2) The spending levels on citizens over the age of 65 vs. the spending levels on citizens in our K-12 educational system. In Nebraska there are 200,000 citizens over the age of 65 (one-seventh live in poverty) and 330,000 in our schools. We spend $3 billion on the first group and $l.6 billion on the second. The year-to-year increases are $400 million and $50 million respectively. I do not believe this can or should continue, especially when you examine internal disparities between poor and wealthy school districts.

So, while there is no crisis, I still believe the current law must be changed. The urgency for change is even greater if you want to reduce the adverse impact on either current beneficiaries or those who pay the bills. Further, for those of us who would like to see a part of Social Security become an individual savings program, there is also an urgency to change sooner rather than later.
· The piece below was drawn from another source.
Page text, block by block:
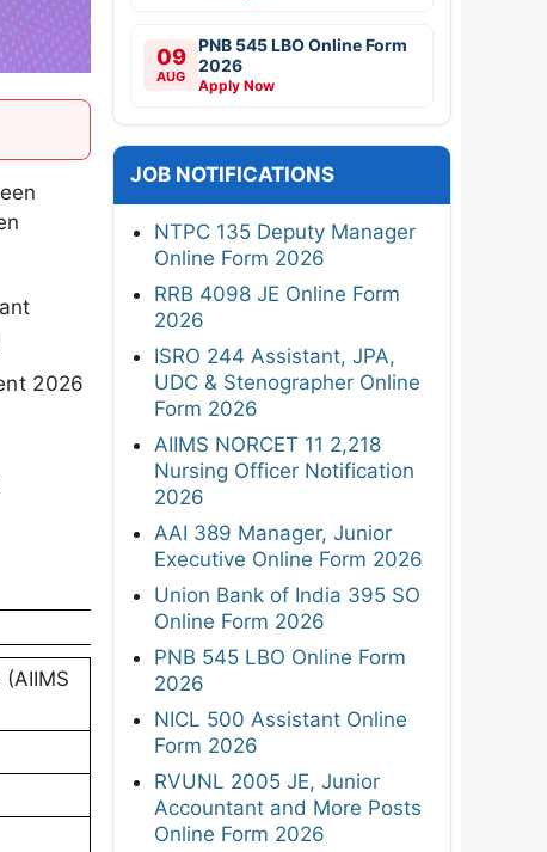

The reason is that wealth is generated as a consequence of the magic of compounding interest rates. To harness the power of compounding rates the most important variable is length of time I have saved. If I wait until I am 55 to start savings, I cannot reach the wealth I will need to cover my retirement costs. If I begin when I am 20 (or better yet at birth as Sen. Lieberman and I are suggesting with Kidsave), then I can save less and accumulate more.